Project

General

Profile

CDO goes quantum: introduction of the Bra-Ket

Added by Ralf Mueller about 6 years ago

This post is not about a specific operator or module but about a subtle little extension of the chaining of operators on the command line. But some background first ...

The operators built into CDO can be seen as separate functions, where the output of the called function is the input if the calling function. For simple operations this might look like this

cdo -copy -fldmean ifile ofile
ofile = copy(fldmean(ifile)) 
cdo -div -mul afile -selname,var bfile maskfile ofile
ofile = div(mul(afile,selname(var,bfile)),maskfile)

What we use on the command line is the so-called Polish-Notation, that can be written in a parenthesis-free way iff the number of inputs and outputs is fixed for each function.

Consequently there is the need for a special handling for operators with an arbitrary number of inputs or outputs. For inputs these operators are

after enspctl gather outputext selall
afterburner ensrange graph outputf select
cat ensrkhist_space info outputfld sinfo
collgrid ensrkhist_time infoc outputint sinfoc
copy ensrkhistspace infon outputkey sinfon
delete ensrkhisttime infop outputsrv sinfop
ensavg ensroc infos outputtab sinfov
ensbrs ensskew infov outputts sorttaxis
enscrps ensstd map outputxyz sorttimestamp
enskurt ensstd1 merge seinfo szip
ensmax enssum mergetime seinfoc xinfon
ensmean ensvar output seinfon ensmin
ensvar1 outputarr seinfop

For outputs the list is

distgrid eofcoeff eofcoeff3d intyear
scatter splitcode splitday splitgrid
splithour splitlevel splitmon splitname
splitparam splitrec splitseas splitsel
splittabnum splitvar splityear splityearmon
splitzaxis

Arbitrary Outputs

For operators with arbitrary outputs the rule is simple: Since the calling operator of such an operation cannot not know, how many inputs to read from, it is only allowed to call these operators at the very end of a chain.
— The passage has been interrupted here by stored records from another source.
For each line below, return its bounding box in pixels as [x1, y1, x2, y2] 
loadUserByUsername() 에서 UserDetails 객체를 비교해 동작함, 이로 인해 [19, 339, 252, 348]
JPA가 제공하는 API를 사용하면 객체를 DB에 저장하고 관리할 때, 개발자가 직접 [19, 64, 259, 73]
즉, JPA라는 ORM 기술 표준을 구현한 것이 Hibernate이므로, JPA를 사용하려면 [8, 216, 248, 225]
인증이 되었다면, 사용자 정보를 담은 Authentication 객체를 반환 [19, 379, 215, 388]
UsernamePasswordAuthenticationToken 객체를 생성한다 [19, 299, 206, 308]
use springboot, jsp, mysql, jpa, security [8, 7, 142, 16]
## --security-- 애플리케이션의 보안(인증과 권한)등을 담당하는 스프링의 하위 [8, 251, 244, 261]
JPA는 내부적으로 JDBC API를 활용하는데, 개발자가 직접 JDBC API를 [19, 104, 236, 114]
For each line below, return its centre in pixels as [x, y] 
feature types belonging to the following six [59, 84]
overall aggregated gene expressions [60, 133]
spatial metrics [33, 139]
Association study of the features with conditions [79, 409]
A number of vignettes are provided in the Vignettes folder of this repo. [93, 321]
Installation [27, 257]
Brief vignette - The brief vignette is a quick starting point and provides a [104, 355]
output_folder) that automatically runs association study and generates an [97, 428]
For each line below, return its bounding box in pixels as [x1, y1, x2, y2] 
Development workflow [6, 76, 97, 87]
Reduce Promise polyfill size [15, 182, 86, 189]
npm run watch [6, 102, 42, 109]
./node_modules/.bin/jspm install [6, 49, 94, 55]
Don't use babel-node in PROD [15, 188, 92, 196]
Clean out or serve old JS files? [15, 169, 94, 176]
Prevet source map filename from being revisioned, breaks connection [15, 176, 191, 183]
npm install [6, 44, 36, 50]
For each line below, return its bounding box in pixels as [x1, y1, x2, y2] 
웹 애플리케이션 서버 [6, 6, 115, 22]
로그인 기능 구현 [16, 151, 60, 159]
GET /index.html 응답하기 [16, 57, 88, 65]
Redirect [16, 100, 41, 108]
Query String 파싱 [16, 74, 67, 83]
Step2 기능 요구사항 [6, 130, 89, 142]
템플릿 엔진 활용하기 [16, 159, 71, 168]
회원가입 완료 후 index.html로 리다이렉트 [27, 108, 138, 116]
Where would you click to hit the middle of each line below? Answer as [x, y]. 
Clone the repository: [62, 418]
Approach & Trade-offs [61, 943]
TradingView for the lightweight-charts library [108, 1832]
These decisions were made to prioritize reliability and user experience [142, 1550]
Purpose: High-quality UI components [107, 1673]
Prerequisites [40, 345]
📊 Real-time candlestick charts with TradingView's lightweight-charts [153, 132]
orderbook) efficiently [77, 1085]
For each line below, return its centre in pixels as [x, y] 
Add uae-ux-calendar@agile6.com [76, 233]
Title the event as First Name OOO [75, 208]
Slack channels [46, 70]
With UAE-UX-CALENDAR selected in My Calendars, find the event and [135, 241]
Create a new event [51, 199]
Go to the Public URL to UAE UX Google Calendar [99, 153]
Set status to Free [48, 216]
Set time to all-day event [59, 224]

Hence the outputs are always files on disk.

Arbitrary Inputs

Here the rule is different: Operators with an arbitrary number of inputs behave greedy (like regular expressions), which means: they read as many inputs as possible. This leads to a limitation, because such operators cannot be part of complex chains, that involve operators with more than one input stream. The consequence is, that operators like cat and merge are mostly used in stand-alone calls, because their ability for chaining is somewhat limited.
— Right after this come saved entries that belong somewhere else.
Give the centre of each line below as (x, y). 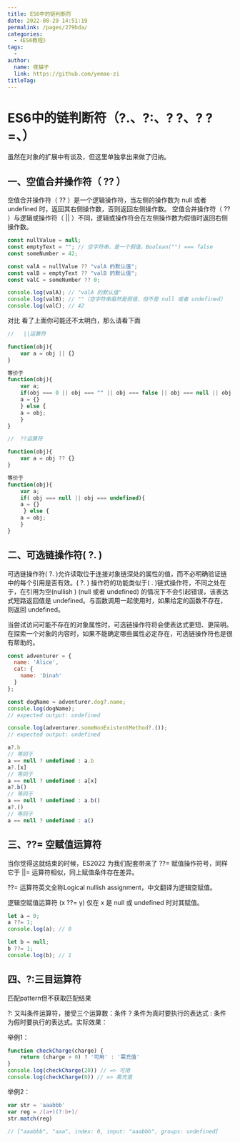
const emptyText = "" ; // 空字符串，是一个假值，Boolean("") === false (110, 247)
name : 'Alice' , (36, 662)
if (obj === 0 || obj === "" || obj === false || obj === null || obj (126, 393)
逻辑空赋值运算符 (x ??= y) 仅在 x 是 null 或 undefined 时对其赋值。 (105, 902)
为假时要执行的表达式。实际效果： (57, 1022)
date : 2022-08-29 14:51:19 (47, 21)
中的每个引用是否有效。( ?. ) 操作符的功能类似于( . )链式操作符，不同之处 (114, 582)
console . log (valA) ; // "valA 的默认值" (65, 293)
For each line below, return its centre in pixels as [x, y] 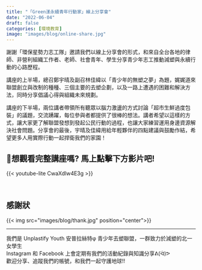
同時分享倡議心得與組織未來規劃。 [59, 95]
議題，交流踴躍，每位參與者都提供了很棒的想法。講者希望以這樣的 [103, 115]
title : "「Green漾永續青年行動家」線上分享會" [59, 12]
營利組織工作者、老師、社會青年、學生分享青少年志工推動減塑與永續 [106, 60]
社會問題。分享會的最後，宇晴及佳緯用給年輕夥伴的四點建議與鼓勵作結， [101, 130]
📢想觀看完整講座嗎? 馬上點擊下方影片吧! [81, 158]
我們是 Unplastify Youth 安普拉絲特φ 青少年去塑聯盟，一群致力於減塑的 [94, 238]
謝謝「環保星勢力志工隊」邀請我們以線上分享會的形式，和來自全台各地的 [96, 52]
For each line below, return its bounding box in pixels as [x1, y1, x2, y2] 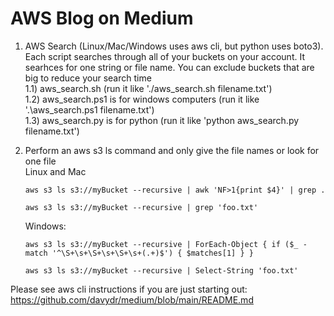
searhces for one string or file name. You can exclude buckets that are [24, 61, 315, 73]
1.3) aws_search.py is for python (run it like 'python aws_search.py [24, 114, 300, 126]
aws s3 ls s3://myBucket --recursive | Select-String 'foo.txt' [24, 265, 299, 276]
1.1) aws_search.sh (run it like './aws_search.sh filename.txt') [24, 82, 273, 94]
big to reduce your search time [24, 72, 152, 84]
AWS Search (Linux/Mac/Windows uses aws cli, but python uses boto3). [24, 40, 324, 52]
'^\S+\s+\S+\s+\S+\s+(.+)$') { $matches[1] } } [51, 248, 254, 258]
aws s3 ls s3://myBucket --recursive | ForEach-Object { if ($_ [24, 239, 299, 249]
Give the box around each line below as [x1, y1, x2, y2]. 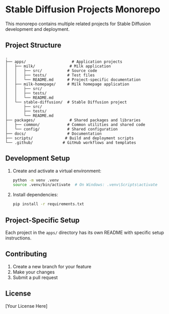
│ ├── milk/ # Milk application [5, 63, 111, 69]
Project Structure [5, 41, 61, 50]
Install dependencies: [12, 192, 58, 198]
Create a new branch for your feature [12, 263, 92, 269]
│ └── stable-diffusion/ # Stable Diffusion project [5, 99, 127, 105]
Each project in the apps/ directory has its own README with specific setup [5, 230, 164, 235]
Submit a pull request [12, 274, 58, 281]
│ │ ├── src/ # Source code [5, 68, 97, 73]
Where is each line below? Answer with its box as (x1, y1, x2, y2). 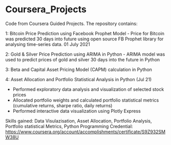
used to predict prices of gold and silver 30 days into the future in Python (5, 56, 160, 62)
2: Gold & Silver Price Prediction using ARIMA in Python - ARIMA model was (5, 51, 165, 57)
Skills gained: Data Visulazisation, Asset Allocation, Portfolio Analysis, (5, 117, 152, 124)
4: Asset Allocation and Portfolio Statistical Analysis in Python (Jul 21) (5, 76, 152, 82)
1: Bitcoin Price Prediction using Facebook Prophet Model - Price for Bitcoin (5, 30, 165, 36)
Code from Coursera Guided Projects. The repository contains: (5, 20, 138, 27)
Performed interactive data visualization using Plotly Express (12, 108, 141, 114)
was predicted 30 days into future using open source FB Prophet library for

Lets have a look at an example:

cdo -infov -div -fldmean -cat   -for,1,10 -mulc,-1 -for,1,5   -fldmax -topo 

Don't get confused by the fact, that there is no input data file: -for and -topo create the inputs and -infov writes to stdout. Hence I can illustrate things without going into the details of special input files.

The above call does not work because -cat is greedy (typical for a cat, btw - I love cats ...):

% cdo -infov -div -fldmean -cat   -for,1,10 -mulc,-1 -for,1,5   -fldmax -topo

cdo (Abort): Too few streams specified! Operator -div needs 2 input and 1 output streams.

What happened? -div needs two input streams and one output stream, but our -cat has claimed all possible streams on its right hand side as input and didn't leave anything for the remaining input or output stream of -div.

How to deal with that? A change in the processing rule is unlikely to help here: Limit the number of inputs to 2 would lead in even longer chains like

cdo -cat afile -cat bfile -cat cfile dfile outfile
- certainly nothing readable. The solution is: Re-Introduce a parenthesis, but only if needed! On the Unix-command line there are not so many signs left for that purpose. That's why we decided to take the detached square bracket for that, i.e. a square bracket that has a space on the left and right of it.

The above call now looks like

cdo -infov -div -fldmean -cat [ -for,1,10 -mulc,-1 -for,1,5 ] -fldmax -topo 
and it works perfectly with cdo-1.9.5. It's even a lot more readable: -div's first input is -fldmean -cat [ -for,1,10 -mulc,-1 -for,1,5 ] and its second is -fldmax -topo.

Please come up with some other use-cases!